Abstract
In the last century, the mechanism for establishing the root epidermal pattern in grasses was proposed as a differentiating trait that can be used in taxonomic studies and as a useful tool to indicate the relationships between genera. However, knowledge about root hair differentiation in monocots is still scarce. During the last few years, this process has been studied intensively, mainly based on genetics and histological studies. A histological analysis of the root epidermis pattern composed from root hairs (trichoblasts) and non-root hair cells (atrichoblasts), as well as observations of the mechanism of the establishment of this pattern allowed 2 different methods of epidermal cell specialization in monocots to be precisely described. Additionally, a recently published paper describing root hair development in barley shed new light on the evolutionary context of the mechanism of root epidermis cell specialization, which is discussed in the presented work.
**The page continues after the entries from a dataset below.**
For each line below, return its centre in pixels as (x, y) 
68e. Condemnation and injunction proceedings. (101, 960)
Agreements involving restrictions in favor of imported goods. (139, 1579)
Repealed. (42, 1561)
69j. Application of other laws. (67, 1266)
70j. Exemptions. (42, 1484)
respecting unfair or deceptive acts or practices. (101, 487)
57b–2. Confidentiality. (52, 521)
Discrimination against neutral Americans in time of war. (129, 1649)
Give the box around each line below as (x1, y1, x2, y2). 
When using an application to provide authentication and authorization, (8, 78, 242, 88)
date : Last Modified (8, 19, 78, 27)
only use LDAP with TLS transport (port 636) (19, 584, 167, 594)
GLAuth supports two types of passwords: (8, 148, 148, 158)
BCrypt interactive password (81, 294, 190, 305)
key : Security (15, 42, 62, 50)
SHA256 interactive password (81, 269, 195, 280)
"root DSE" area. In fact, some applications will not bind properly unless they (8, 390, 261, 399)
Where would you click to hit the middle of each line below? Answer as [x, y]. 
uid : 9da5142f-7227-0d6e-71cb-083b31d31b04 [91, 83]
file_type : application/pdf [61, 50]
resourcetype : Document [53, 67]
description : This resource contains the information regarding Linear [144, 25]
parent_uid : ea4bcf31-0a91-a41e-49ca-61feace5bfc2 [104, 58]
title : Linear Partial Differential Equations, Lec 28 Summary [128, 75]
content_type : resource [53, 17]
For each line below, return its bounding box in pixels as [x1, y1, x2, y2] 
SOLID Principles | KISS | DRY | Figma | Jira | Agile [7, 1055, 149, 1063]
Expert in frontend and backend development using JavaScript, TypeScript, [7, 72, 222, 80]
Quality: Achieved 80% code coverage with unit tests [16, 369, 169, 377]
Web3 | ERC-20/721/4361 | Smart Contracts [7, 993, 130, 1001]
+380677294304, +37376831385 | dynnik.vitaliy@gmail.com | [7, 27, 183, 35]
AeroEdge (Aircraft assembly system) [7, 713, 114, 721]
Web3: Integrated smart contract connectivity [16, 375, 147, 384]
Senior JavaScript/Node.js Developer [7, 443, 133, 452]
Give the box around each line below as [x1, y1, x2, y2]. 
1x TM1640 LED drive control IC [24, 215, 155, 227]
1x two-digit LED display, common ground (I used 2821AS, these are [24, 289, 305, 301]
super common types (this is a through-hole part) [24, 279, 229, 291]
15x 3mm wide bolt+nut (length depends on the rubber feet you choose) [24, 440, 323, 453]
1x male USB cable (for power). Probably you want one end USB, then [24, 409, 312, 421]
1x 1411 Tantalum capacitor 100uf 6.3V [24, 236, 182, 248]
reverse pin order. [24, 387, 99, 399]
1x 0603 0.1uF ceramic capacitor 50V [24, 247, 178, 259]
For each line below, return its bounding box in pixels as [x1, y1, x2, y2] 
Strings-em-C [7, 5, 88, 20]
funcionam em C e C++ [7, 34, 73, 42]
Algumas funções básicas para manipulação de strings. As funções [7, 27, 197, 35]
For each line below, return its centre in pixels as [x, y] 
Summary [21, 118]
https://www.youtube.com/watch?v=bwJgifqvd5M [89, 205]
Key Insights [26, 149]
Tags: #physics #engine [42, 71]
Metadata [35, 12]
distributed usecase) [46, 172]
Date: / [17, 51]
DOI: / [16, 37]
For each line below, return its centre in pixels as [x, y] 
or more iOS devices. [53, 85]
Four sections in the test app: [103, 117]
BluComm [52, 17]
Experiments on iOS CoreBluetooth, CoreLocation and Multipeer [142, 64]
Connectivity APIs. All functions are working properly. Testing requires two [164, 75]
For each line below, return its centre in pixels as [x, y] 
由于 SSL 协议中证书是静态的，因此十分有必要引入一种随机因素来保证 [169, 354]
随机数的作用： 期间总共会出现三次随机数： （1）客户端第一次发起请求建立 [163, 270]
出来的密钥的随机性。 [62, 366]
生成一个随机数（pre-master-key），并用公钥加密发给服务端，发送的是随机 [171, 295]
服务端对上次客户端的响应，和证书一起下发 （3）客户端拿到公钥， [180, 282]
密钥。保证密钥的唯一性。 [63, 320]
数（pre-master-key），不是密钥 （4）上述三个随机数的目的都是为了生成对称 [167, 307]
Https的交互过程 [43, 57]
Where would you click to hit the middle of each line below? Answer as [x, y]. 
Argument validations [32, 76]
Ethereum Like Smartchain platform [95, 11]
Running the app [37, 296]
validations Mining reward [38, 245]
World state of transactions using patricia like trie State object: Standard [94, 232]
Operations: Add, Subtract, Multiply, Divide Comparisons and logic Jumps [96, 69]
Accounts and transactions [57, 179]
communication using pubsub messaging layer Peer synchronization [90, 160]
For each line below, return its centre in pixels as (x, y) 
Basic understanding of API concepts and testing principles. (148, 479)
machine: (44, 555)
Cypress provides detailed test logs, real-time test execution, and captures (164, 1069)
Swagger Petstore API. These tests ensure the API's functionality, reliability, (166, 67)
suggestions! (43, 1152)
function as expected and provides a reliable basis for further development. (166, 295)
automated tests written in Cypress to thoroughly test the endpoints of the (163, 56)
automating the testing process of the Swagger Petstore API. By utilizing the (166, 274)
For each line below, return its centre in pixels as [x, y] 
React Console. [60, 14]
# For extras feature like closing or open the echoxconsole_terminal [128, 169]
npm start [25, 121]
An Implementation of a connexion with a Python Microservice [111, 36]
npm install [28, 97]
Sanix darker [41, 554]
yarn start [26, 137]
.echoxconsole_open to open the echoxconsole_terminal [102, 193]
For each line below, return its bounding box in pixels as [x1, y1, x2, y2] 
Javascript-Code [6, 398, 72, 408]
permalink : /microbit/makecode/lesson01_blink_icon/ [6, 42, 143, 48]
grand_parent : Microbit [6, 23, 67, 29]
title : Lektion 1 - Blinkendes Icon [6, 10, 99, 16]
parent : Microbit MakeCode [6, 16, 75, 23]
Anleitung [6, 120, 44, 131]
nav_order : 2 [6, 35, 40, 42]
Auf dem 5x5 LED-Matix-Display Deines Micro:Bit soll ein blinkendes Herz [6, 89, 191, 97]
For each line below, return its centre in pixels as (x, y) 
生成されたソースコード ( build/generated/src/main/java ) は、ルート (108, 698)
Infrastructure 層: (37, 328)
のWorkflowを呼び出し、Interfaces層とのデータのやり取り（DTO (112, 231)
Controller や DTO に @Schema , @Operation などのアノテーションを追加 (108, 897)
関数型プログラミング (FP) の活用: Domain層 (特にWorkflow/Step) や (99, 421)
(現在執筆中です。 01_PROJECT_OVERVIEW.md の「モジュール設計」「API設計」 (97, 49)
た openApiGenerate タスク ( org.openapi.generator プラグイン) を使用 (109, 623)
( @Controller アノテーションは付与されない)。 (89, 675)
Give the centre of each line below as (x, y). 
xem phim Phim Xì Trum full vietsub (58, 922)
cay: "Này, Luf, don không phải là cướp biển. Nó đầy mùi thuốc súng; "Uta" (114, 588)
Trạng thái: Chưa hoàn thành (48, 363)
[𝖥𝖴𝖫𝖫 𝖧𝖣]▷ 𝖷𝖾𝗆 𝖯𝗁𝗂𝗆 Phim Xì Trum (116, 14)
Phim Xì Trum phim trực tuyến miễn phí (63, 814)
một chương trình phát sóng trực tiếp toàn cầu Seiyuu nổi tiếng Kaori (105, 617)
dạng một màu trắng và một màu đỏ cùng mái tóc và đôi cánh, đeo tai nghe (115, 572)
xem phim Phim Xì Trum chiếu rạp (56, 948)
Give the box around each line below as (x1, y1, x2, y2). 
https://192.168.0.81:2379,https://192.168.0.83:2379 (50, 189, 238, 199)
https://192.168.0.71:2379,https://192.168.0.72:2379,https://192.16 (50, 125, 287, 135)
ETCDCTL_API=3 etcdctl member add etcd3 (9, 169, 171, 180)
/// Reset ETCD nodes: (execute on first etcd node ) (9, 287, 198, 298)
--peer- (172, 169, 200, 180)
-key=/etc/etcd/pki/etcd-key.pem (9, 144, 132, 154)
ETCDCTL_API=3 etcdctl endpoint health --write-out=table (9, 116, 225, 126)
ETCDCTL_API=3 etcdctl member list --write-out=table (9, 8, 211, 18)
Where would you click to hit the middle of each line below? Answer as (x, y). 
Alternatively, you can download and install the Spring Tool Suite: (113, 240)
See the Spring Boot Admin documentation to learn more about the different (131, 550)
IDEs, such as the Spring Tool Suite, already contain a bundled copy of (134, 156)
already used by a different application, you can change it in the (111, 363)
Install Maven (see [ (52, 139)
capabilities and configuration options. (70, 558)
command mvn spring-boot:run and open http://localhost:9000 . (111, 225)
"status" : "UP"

Some root epidermal cells of plants produce root hairs, the tubular outgrowths that increase the surface of the roots.Citation1 The epidermal cells of roots that produce root hairs are called trichoblasts, whereas epidermal cells without the capability of root hair formation are called as atrichoblasts. Three different types of trichoblast/atrichoblast patterns have been described in plants: 1) any cell of the root epidermis can form a root hair (), 2) the epidermis is composed of 2 types of cells of different lengths and only the shorter cells can produce root hairs (), and 3) a striped pattern, when files of root hairs and non-root hair cells are present ().Citation2 The first pattern of the root epidermis is present in many plant species, including dicots, monocots and ferns.Citation1,Citation3 The second pattern of the root epidermis can mainly be found in groups of the oldest land plants, such as Lycopsida or Sphenopsida; in many species of monocots, e.g., in Pooideae and in individual families of dicotyledonous plants, such as Nymphaeceae.Citation2,Citation4 The third pattern of root epidermal cells with files of trichoblasts and atrichoblasts was found in Brassicaceae and their sister families, such as Capparaceae, Tovariceae, and Resedaceae.Citation3,Citation5
Figure 1. Root epidermis patterning in plants. (A) Type 1 in which any root epidermal cell may produce a root hair, (B) Type II in which only the shorter cells produce root hairs, (C) Type III with a striped pattern in which files of root hairs and non-root hair cells are present. (D-E) Two possibilities for the presence of the alternative pattern of shorter and longer cells—(D) the asymmetric shootward-last division or (E) the asymmetric expansion of identical daughter cells after the symmetrical division.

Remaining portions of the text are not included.